| WHAT THE TASK REQUIRES |
Copy out the entries that follow exactly, leaving every picture behind.

| EXERCISE DATA |

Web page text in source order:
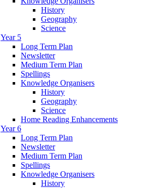
History
Geography
Science
Year 5
Long Term Plan
Newsletter
Medium Term Plan
Spellings
Knowledge Organisers
History
Geography
Science
Home Reading Enhancements
Year 6
Long Term Plan
Newsletter
Medium Term Plan
Spellings
Knowledge Organisers
History
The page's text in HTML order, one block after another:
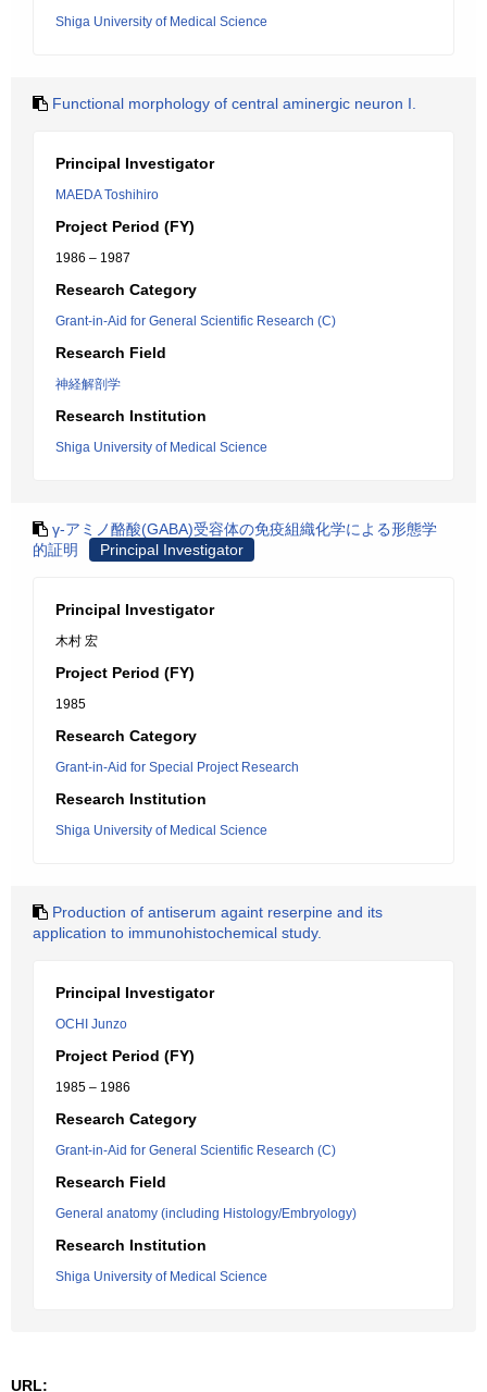
Shiga University of Medical Science
Functional morphology of central aminergic neuron I.
Principal Investigator
MAEDA Toshihiro
Project Period (FY)
1986 – 1987
Research Category
Grant-in-Aid for General Scientific Research (C)
Research Field
神経解剖学
Research Institution
Shiga University of Medical Science
γ-アミノ酪酸(GABA)受容体の免疫組織化学による形態学
的証明
Principal Investigator
Principal Investigator
木村 宏
Project Period (FY)
1985
Research Category
Grant-in-Aid for Special Project Research
Research Institution
Shiga University of Medical Science
Production of antiserum againt reserpine and its
application to immunohistochemical study.
Principal Investigator
OCHI Junzo
Project Period (FY)
1985 – 1986
Research Category
Grant-in-Aid for General Scientific Research (C)
Research Field
General anatomy (including Histology/Embryology)
Research Institution
Shiga University of Medical Science
URL:

| RESPONSE FOR THIS EXERCISE |
Web page text in source order:
History
Geography
Science
Year 5
Long Term Plan
Newsletter
Medium Term Plan
Spellings
Knowledge Organisers
History
Geography
Science
Home Reading Enhancements
Year 6
Long Term Plan
Newsletter
Medium Term Plan
Spellings
Knowledge Organisers
History
The page's text in HTML order, one block after another:
Shiga University of Medical Science
Functional morphology of central aminergic neuron I.
Principal Investigator
MAEDA Toshihiro
Project Period (FY)
1986 – 1987
Research Category
Grant-in-Aid for General Scientific Research (C)
Research Field
神経解剖学
Research Institution
Shiga University of Medical Science
γ-アミノ酪酸(GABA)受容体の免疫組織化学による形態学
的証明
Principal Investigator
Principal Investigator
木村 宏
Project Period (FY)
1985
Research Category
Grant-in-Aid for Special Project Research
Research Institution
Shiga University of Medical Science
Production of antiserum againt reserpine and its
application to immunohistochemical study.
Principal Investigator
OCHI Junzo
Project Period (FY)
1985 – 1986
Research Category
Grant-in-Aid for General Scientific Research (C)
Research Field
General anatomy (including Histology/Embryology)
Research Institution
Shiga University of Medical Science
URL:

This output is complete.